10) Man soll den jungen Künstler nicht durch Schmeichelei verderben. Regeln für diesen.
Ermuntre durch bescheidnes Lob, aber schmeichle nicht, erhebe nicht zur Ungebühr den jungen angehenden Schriftsteller und Künstler, dadurch verdirbt man die mehrsten von ihnen in Deutschland. Das übertriebne Beklatschen und Lobpreisen macht sie schwindlig, aufgeblasen, hochmütig. Sie beeifern sich dann nicht weiter, der größern Vollkommenheit nachzustreben, und hören auf, ein Publikum zu respektieren, das so leicht zu befriedigen scheint. Leider aber treibt uns der Zustand unsrer heutigen Literatur gar zu leicht, alles zu loben, was nicht offenbar Unsinn ist, weil man fast gewöhnt ist, lauter abgeschmacktes Zeug gedruckt zu lesen, besonders in dem Fache der schönen Wissenschaften.

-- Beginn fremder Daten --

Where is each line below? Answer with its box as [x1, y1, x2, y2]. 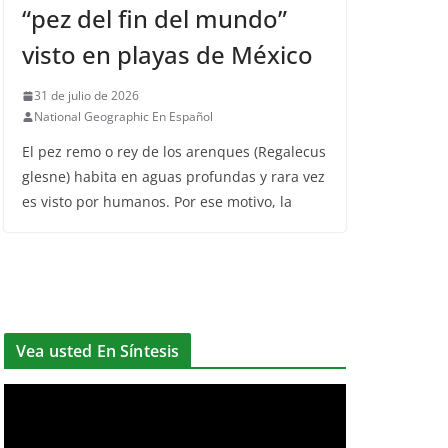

Laß Dich dadurch nicht verderben, junger Mann von Talenten! Bewahre auch Dein Herz vor Neid. Laß fremdem Verdienste Gerechtigkeit widerfahren. Suche immer die Gesellschaft solcher Männer, durch deren Umgang Du zum Vorteile Deiner Kunst weiser und besser werden kannst, nicht aber den Schwarm niedriger Schmeichler oder Enthusiasten.